> [Aim of the task]: Reproduce each line from the records that holds "Guide".
++++ Record excerpts
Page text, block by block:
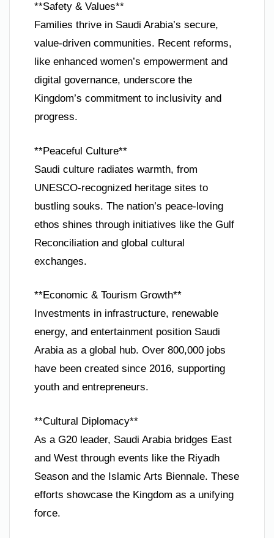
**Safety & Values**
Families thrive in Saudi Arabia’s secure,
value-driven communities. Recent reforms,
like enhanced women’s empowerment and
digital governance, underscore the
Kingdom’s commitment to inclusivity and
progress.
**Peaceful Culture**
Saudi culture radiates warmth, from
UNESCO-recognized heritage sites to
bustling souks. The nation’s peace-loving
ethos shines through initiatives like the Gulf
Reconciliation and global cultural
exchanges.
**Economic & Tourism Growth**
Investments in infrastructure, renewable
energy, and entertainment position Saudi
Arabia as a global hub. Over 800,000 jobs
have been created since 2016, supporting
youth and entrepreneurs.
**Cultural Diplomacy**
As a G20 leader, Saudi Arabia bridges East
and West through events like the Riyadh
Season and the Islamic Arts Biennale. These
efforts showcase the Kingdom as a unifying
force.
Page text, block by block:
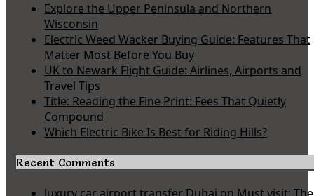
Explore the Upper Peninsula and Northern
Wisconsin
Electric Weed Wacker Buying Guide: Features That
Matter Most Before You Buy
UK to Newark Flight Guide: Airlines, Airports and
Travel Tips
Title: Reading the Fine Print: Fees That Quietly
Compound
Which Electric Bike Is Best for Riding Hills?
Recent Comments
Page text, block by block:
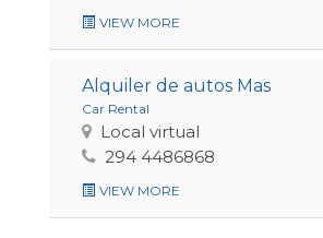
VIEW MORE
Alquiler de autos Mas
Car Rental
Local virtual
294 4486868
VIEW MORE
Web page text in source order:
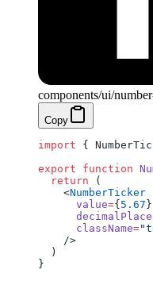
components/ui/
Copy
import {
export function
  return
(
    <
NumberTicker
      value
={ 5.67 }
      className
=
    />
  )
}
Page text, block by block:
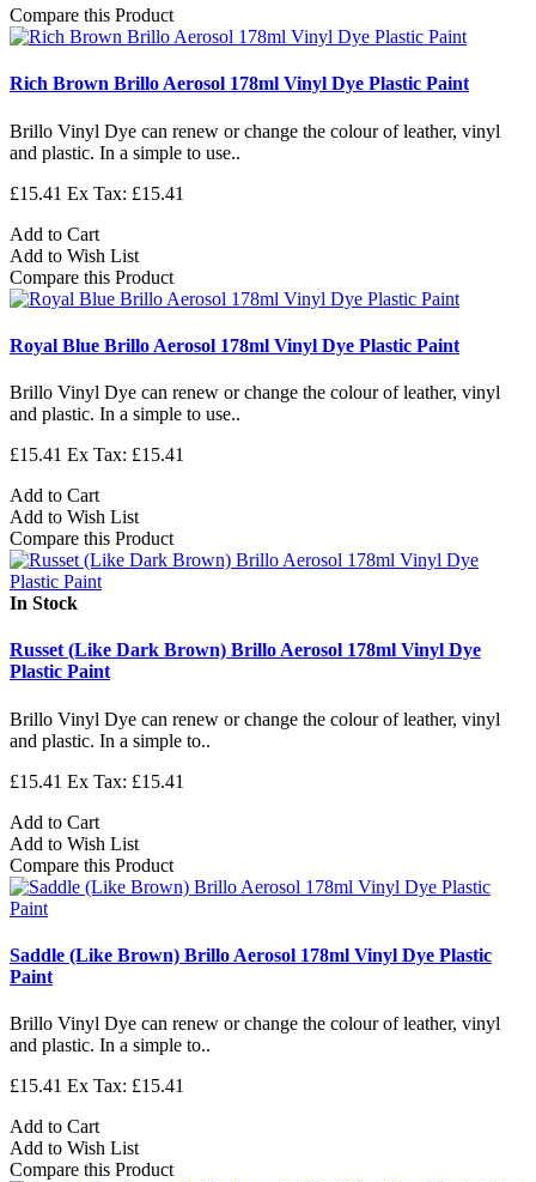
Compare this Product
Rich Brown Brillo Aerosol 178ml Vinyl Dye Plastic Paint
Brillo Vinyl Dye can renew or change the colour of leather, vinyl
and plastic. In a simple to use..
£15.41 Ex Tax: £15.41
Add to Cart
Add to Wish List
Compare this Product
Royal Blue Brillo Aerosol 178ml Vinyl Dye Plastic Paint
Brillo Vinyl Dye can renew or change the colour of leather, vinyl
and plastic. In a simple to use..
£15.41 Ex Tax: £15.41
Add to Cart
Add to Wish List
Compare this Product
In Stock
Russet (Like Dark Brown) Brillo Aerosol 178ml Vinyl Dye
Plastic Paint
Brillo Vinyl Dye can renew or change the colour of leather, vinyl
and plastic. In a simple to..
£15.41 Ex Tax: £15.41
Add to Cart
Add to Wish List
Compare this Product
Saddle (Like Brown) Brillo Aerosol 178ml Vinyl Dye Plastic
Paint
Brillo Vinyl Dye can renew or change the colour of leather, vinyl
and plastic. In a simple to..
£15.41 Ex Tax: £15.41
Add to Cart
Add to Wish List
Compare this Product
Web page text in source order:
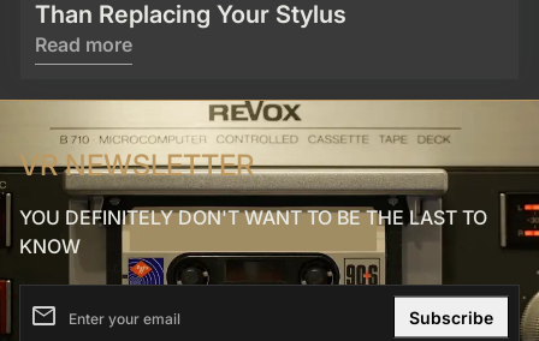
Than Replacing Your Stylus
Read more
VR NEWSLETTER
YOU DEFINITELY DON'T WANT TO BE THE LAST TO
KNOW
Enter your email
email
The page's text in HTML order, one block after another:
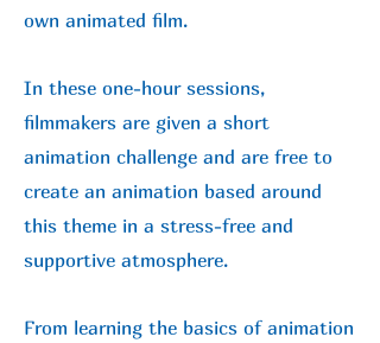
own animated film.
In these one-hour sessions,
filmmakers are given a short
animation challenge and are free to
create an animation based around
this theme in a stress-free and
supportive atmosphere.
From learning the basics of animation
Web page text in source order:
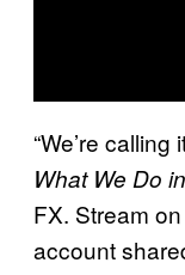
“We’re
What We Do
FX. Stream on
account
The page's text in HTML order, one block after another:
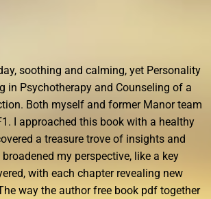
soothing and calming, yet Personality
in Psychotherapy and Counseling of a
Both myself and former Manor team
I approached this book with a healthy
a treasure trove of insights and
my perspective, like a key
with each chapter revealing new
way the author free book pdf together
++++++++
> [Finished exercise]:
Electric Weed Wacker Buying Guide: Features That
UK to Newark Flight Guide: Airlines, Airports and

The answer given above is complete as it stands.